Witness is a moving project, serving as both a memorial to those lost and a charge to not let such events repeat themselves.
Witness integrates photographs and survivor testimonies into an exploration of the Holocaust in its historical place. The project draws from the March of the Living—an international effort to familiarize later generations with the horrors of the Shoah—to explore the continued resonance of genocide in world culture.
The purpose of Witness, and of the March of the Living itself, is to ensure that the particulars of the Nazis’ genocidal efforts are never forgotten or repeated. As such, both incorporate the experiences and reactions of next generations across the religious spectrum. Witness includes a prefatory endorsement from Pope Francis, and photographs and testimonies from the March include interreligious and international reactions.
Into such reactions are woven stories of the Holocaust itself. The book begins by rooting anti-Semitism, first as a theological position, and later as one with racial overtones. First photographs are both shocking and familiar, including the liberated barracks at Buchenwald, from which skeletal survivors stare out at their liberators. Such photographs afford the readers opening opportunities to explore the cruelties visited upon those the Third Reich aimed to annihilate.

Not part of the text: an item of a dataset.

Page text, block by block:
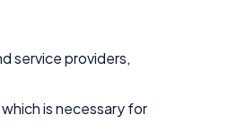
service providers,
is necessary for

Just as compelling are stories from those perhaps less familiar: survivors hidden by the Righteous Among the Nations, survivors of the camps not as well known as Elie Wiesel. Photographs place these aging survivors amongst students who hope to learn from them, and center their testimonies in locales once horrific, and now left as memorials.
The project is meticulous about assigning credit to those who resisted Nazi tactics, both amongst those who formed resistance forces and citizens who protected those in danger. “I was brought up to believe that a person must be rescued when drowning,” writes Irena Sendler, an Oskar Schindler-esque figure, “regardless of religion and nationality.” Such imperatives echo as a never again, and stories of rescues—or national refusals to host refugees—reverberate with particular force.
Witness is a moving project, one which serves as both a memorial to those lost and a charge to not let such events repeat themselves. Poems and testimonials explore topics ranging from the nature of evil to forgiveness, resulting in tremendous emotional pull. This is an important and worthwhile collection, laden with moral imperatives that none should evade.